AUGUSTA — The state won’t comply with a request to hand over voter registration information to President Donald Trump’s Advisory Commission on Election Integrity.
Secretary of State Matthew Dunlap and Attorney General Janet Mills determined Monday that the state couldn’t provide the data without violating its own laws protecting voter privacy.
“Maine citizens can be confident that our office will not release any data that is protected under Maine law, to the commission or any other requesting entity,” Dunlap said in a prepared statement.
Kansas Secretary of State Kris Kobach, vice chairman of the commission created to investigate allegations of voter fraud, requested last week that every state turn over records about its voter registration lists, including names, birthdays, political affiliations and more.
The documents would be made public by the federal panel under federal Freedom of Information statutes that are more lenient than Maine’s privacy-protecting laws.
Dunlap’s office said that due to the requirement that documents provided to the commission be public, he could not release Maine’s Central Voter Registration data for the federal probe.

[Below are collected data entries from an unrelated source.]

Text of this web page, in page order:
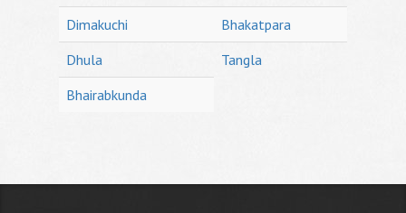
Dimakuchi
Bhakatpara
Dhula
Tangla
Bhairabkunda
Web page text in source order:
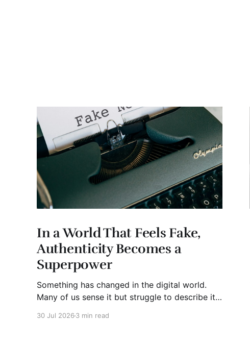
In a World That Feels Fake,
Authenticity Becomes a
Superpower
Something has changed in the digital world.
Many of us sense it but struggle to describe it.
30 Jul 2026 3 min read
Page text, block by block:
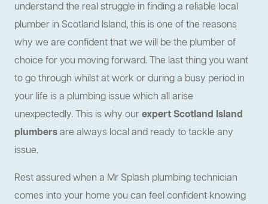
understand the real struggle in finding a reliable local
plumber in Scotland Island, this is one of the reasons
why we are confident that we will be the plumber of
choice for you moving forward. The last thing you want
to go through whilst at work or during a busy period in
your life is a plumbing issue which all arise
unexpectedly. This is why ourexpert Scotland Island
plumbersare always local and ready to tackle any
issue.
Rest assured when a Mr Splash plumbing technician
comes into your home you can feel confident knowing
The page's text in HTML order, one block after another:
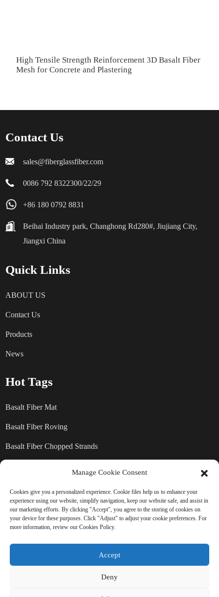
High Tensile Strength Reinforcement 3D Basalt Fiber
Mesh for Concrete and Plastering
Contact Us
sales@fiberglassfiber.com
0086 792 8322300/22/29
+86 180 0792 8831
Beihai Industry park, Changhong Rd280#, Jiujiang City,
Jiangxi China
Quick Links
ABOUT US
Contact Us
Products
News
Hot Tags
Basalt Fiber Mat
Basalt Fiber Roving
Basalt Fiber Chopped Strands
SEND INQUIRY: READY TO
LEARN MORE
There is nothing better than seeing
Manage Cookie Consent
Cookies give you a personalized experience. Cookie files help us to enhance your
experience using our website, simplify navigation, keep our website safe, and assist in
our marketing efforts. By clicking "Accept", you agree to the storing of cookies on
your device for these purposes. Click "Adjust" to adjust your cookie preferences. For
more information, review our Cookies Policy.
Accept
Deny
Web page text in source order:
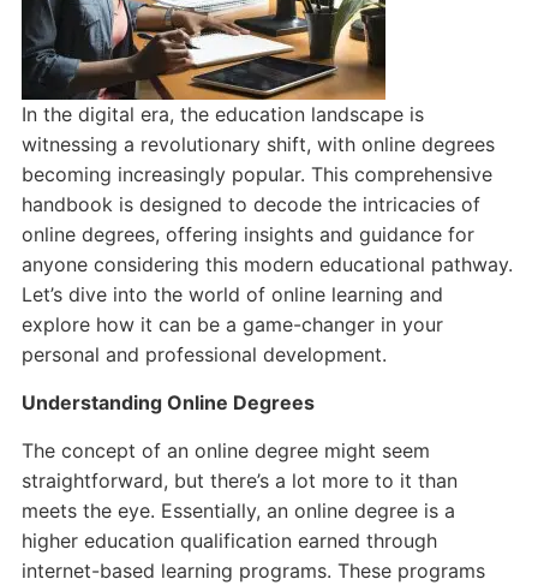
In the digital era, the education landscape is
witnessing a revolutionary shift, with online degrees
becoming increasingly popular. This comprehensive
handbook is designed to decode the intricacies of
online degrees, offering insights and guidance for
anyone considering this modern educational pathway.
Let’s dive into the world of online learning and
explore how it can be a game-changer in your
personal and professional development.
Understanding Online Degrees
The concept of an online degree might seem
straightforward, but there’s a lot more to it than
meets the eye. Essentially, an online degree is a
higher education qualification earned through
internet-based learning programs. These programs
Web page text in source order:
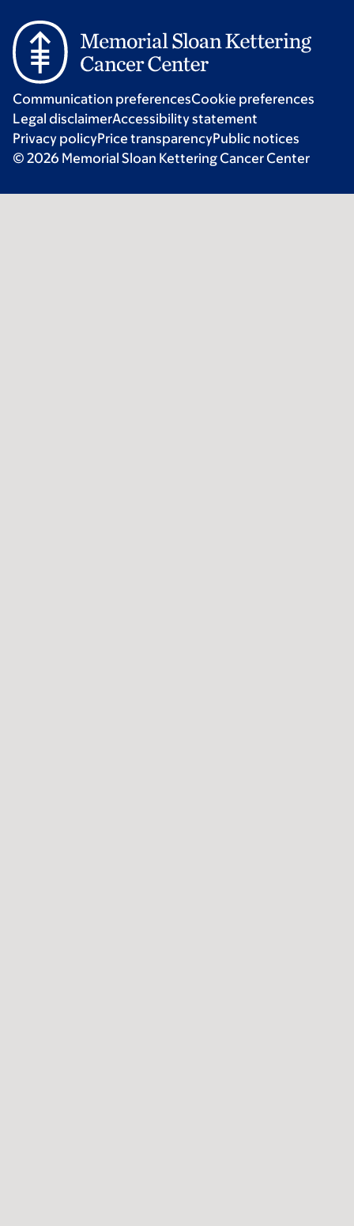
Communication preferencesCookie preferences
Legal disclaimerAccessibility statement
Privacy policyPrice transparencyPublic notices
© 2026 Memorial Sloan Kettering Cancer Center
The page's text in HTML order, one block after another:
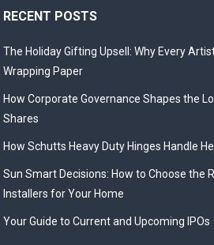
RECENT POSTS
The Holiday Gifting Upsell: Why Every
Wrapping Paper
How Corporate Governance Shapes the
Shares
How Schutts Heavy Duty Hinges Handle
Sun Smart Decisions: How to Choose the
Installers for Your Home
Your Guide to Current and Upcoming IPOs
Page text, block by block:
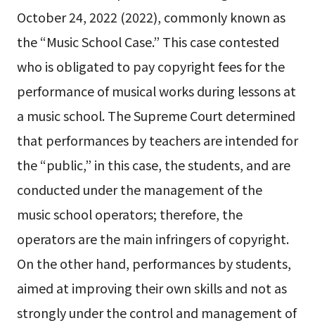
October 24, 2022 (2022), commonly known as
the “Music School Case.” This case contested
who is obligated to pay copyright fees for the
performance of musical works during lessons at
a music school. The Supreme Court determined
that performances by teachers are intended for
the “public,” in this case, the students, and are
conducted under the management of the
music school operators; therefore, the
operators are the main infringers of copyright.
On the other hand, performances by students,
aimed at improving their own skills and not as
strongly under the control and management of
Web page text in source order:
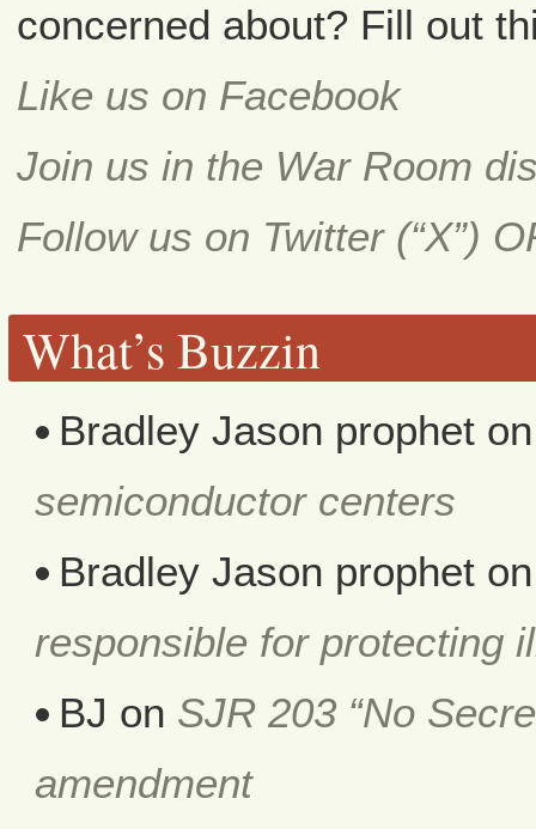
concerned about? Fill out
Like us on Facebook
Join us in the War Room
Follow us on Twitter (“X”)
What’s Buzzin
Bradley Jason prophet
semiconductor centers
Bradley Jason prophet
responsible for protecting
BJ on SJR 203 “No
amendment
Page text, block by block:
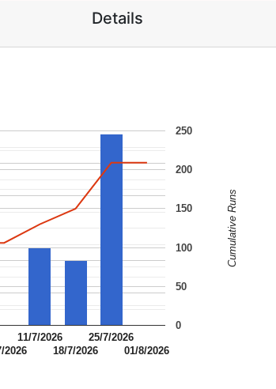
Details
2026
11/7/2026
18/7/2026
25/7/2026
01/8/2026
0
50
100
150
200
250
Cumulative Runs

State law specifically says that the information has to remain confidential and only accessible to municipal and state election officials for use in overseeing elections.
State Democratic Party Chairman Phil Bartlett hailed Dunlap’s decision for joining colleagues across the country who “refused to comply” with the request by Kobach and the commission’s chairman, Vice President Mike Pence.
Dunlap is among those serving on the commission, though he has often expressed doubt that there’s much fraud in American elections.
Bartlett said that Trump’s claims about voter fraud “have already been proven false. This so-called electoral integrity commission is laying the groundwork for voter suppression, plain and simple.”